A massless rope is wrapped several times around a solid cylinder of radius R = 20 cm, and mass M = 20 kg, which is at rest on a horizontal surface. Someone pulls 1 m or the rope with a constant force of 100 N, setting the cylinder in motion. Assuming that the rope neither stretches nor slips, and that the cylinder rolls without slipping, what is the final angular velocity of the cylinder of mass M and radius R. The moment of inertia of the cylinder is MR

^{2}/2.

## Homework Equations

T = F.R

L = Iw

T = dL/dt

T is torque, F force, R radius, I moment of inertia, W angular speed, L angular momentum, Y is the angle

## The Attempt at a Solution

Torque is 100x0.2 = 20 Nm. Moment of inertia is 0.4 kg m

^{2}. Now rearranging torque as a function of angular momentum, you get T = I dw/dt.

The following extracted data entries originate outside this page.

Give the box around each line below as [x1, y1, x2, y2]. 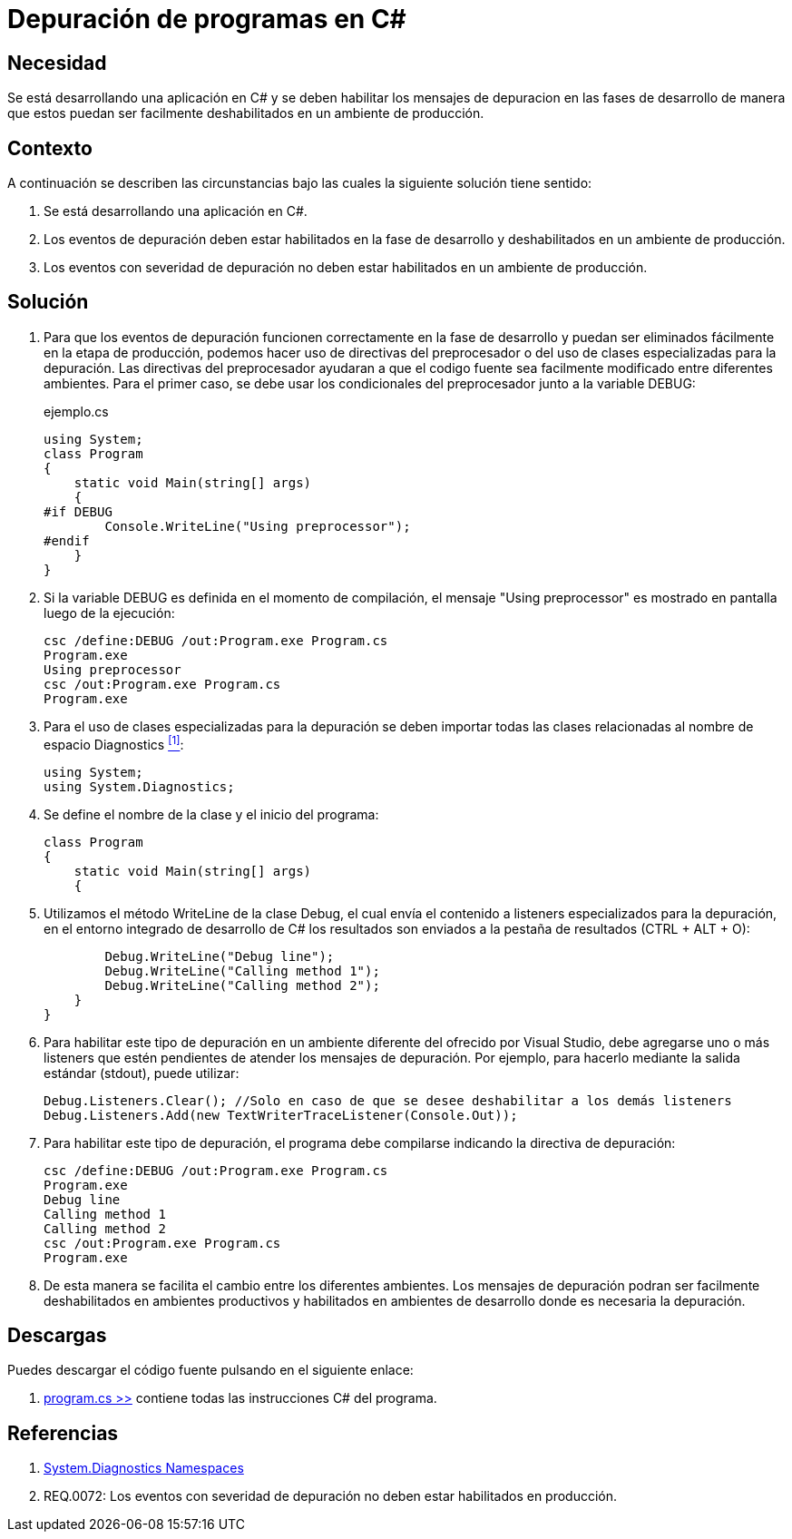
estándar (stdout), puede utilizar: [44, 1064, 240, 1081]
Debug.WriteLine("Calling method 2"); [104, 977, 380, 993]
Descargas [7, 1323, 107, 1347]
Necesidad [7, 51, 107, 74]
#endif [44, 533, 90, 548]
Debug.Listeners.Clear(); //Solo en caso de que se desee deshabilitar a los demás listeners [44, 1093, 732, 1108]
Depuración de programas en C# [7, 4, 406, 34]
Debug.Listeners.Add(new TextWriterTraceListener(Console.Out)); [44, 1107, 518, 1122]
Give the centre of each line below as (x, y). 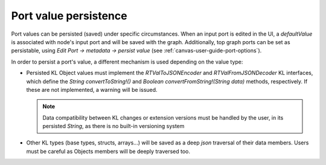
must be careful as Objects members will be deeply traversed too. (108, 151)
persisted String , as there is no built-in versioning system (113, 126)
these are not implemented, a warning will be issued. (92, 89)
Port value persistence (69, 16)
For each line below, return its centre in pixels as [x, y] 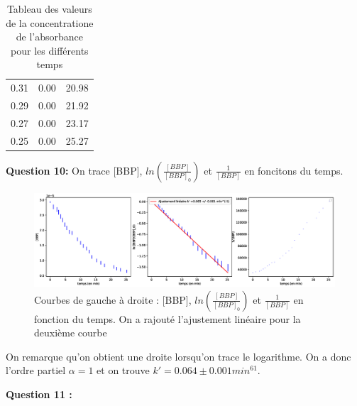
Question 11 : [39, 394]
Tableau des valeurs [49, 9]
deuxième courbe [71, 333]
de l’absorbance [49, 37]
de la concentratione [50, 22]
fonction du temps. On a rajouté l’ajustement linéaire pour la [167, 318]
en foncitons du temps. [294, 170]
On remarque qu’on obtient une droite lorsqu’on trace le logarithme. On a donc [178, 356]
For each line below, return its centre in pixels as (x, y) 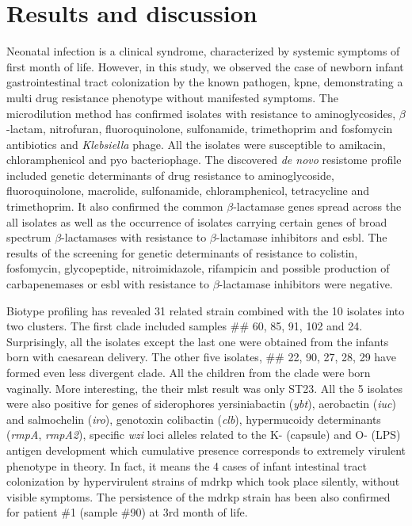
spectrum (29, 237)
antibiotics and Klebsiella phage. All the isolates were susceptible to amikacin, (196, 144)
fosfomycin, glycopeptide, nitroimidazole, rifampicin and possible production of (198, 268)
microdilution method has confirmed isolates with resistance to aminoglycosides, (201, 113)
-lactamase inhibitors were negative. (306, 284)
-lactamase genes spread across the (317, 206)
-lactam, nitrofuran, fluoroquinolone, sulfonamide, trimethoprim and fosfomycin (200, 129)
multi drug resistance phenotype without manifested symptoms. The (172, 97)
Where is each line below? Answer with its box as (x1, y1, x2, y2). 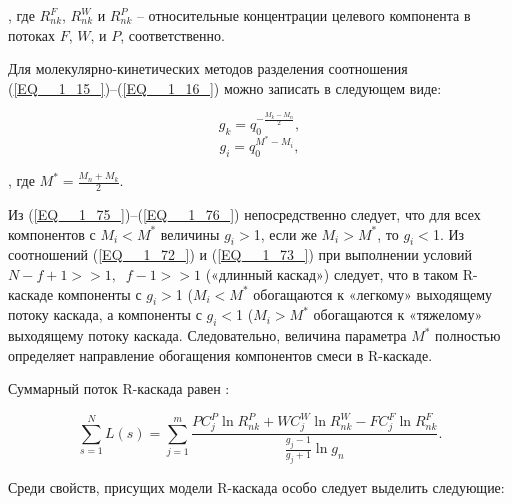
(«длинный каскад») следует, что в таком (205, 263, 459, 284)
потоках (8, 24, 56, 45)
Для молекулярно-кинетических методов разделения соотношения (8, 58, 408, 79)
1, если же (253, 223, 317, 244)
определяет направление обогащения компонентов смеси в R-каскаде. (8, 344, 433, 365)
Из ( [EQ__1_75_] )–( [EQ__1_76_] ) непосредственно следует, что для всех (8, 203, 481, 224)
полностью (435, 325, 501, 346)
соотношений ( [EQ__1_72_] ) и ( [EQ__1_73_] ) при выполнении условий (8, 244, 473, 265)

Some chain rule... dw/dt = w dw/dY. A little bit of integrating... 0.5 w

^{2}= (T/I)Y -> using Y=0 as the lower boundary.

Okay, now because 1m is pulled from the rope, and the circumference of the cylinder is 1.256m, it works out that the sphere has rotated by 5 rads. Put that, along with T=20 and I=0.4 into the above equation, you come out with 22.36 rad /s. The actual answer is 18.4 rad /s. Ugh!